El papa se da cuenta de que este enfoque puede ser malentendido: «Comprendo a aquellos que prefieren una pastoral más rígida que no dé lugar a ninguna confusión, pero creo sinceramente que Jesús quiere una Iglesia atenta al bien que el Espíritu derrama en medio de la fragilidad: una Madre que, en el momento mismo en el que expresa claramente su enseñanza objetiva, "no renuncia al bien posible, aunque corra el riesgo de ensuciarse con el barro del camino"» (AL 308, citando la Evangelii gaudium).
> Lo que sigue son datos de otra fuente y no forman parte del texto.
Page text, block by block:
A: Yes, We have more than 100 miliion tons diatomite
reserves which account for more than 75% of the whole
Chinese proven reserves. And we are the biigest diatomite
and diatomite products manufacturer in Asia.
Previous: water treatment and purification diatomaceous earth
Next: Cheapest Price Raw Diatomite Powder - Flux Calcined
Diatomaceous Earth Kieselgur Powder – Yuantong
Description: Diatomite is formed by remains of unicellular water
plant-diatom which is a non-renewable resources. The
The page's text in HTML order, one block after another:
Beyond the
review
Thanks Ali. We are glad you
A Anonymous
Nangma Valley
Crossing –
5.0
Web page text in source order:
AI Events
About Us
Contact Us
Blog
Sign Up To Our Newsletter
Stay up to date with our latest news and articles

Esta es la clave: la misericordia, que hunde sus raíces en el misterio pascual, es el punto de partida para un itinerario que conduce a todo ser humano, a toda pareja y a toda situación a una historia personal de salvación. Somos alentados a usar con cada persona un camino de discernimiento para llegar a una nueva y plena comunión, aunque eso suceda en medio de las dolorosas fragilidades de toda vida humana.
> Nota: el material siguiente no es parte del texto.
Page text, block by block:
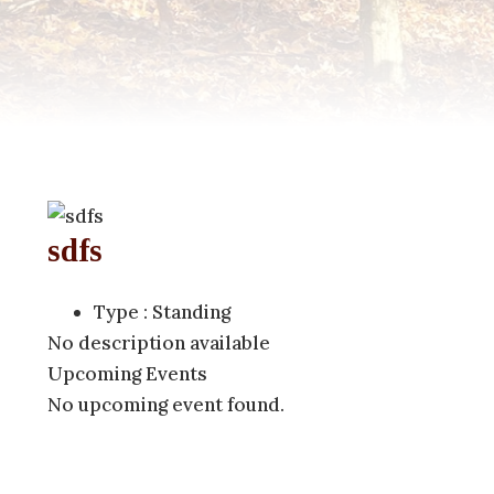
sdfs
Type : Standing
No description available
Upcoming Events
No upcoming event found.
(757) 560-3235
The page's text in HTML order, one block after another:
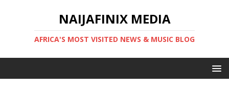
NAIJAFINIX MEDIA
AFRICA'S MOST VISITED NEWS & MUSIC BLOG
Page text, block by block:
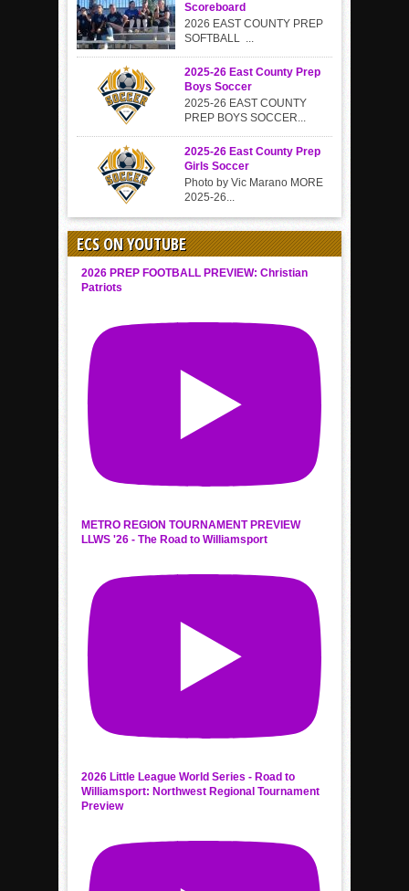
Scoreboard
2026 EAST COUNTY PREP
SOFTBALL ...
2025-26 East County Prep
Boys Soccer
2025-26 EAST COUNTY
PREP BOYS SOCCER...
2025-26 East County Prep
Girls Soccer
Photo by Vic Marano MORE
2025-26...
ECS ON YOUTUBE
2026 PREP FOOTBALL PREVIEW: Christian
Patriots
METRO REGION TOURNAMENT PREVIEW
LLWS '26 - The Road to Williamsport
2026 Little League World Series - Road to
Williamsport: Northwest Regional Tournament
Preview

[1] Este proceso requiere que la Iglesia sea una comunidad que aprende constantemente. He aquí las frases anteriores a nuestra cita: «Así como es importante para el mundo que reconozca a la Iglesia como realidad social de la historia y su fermento, así también la Iglesia no ignora todo lo que ella ha recibido de la historia y de la evolución del género humano. La experiencia de los siglos pasados, el progreso de la ciencia, los tesoros escondidos en las diversas formas de cultura humana, mediante los cuales se revela más plenamente la naturaleza misma del hombre y se abren nuevos caminos hacia la verdad, todo eso sirve de beneficio para la Iglesia también. De hecho, ella, desde el comienzo de su historia, aprendió a expresar el mensaje de Cristo recurriendo a los conceptos y a las lenguas de los diversos pueblos; además, se esforzó por ilustrarlo con la sabiduría de los filósofos, con el fin de adaptar el Evangelio, dentro de los límites convenientes, tanto a la comprensión de todos como a las exigencias de los sabios, y esa adaptación de la predicación de la Palabra revelada ha de permanecer la ley de toda evangelización. De hecho, en cada pueblo se pide la capacidad de expresar según su propio modo el mensaje de Cristo, y, al mismo tiempo, se promueve un intercambio vital entre la Iglesia y las diferentes culturas de los pueblos (cf. Lumen gentium, 13). Con el fin de acrecentar ese intercambio, sobre todo hoy, que los cambios son tan rápidos y tan variados los modos de pensar, la Iglesia necesita especialmente la aportación de aquellos que, viviendo en el mundo, conocen las diversas instituciones y disciplinas y su mentalidad, se trate de creyentes o de no creyentes» (GS 44).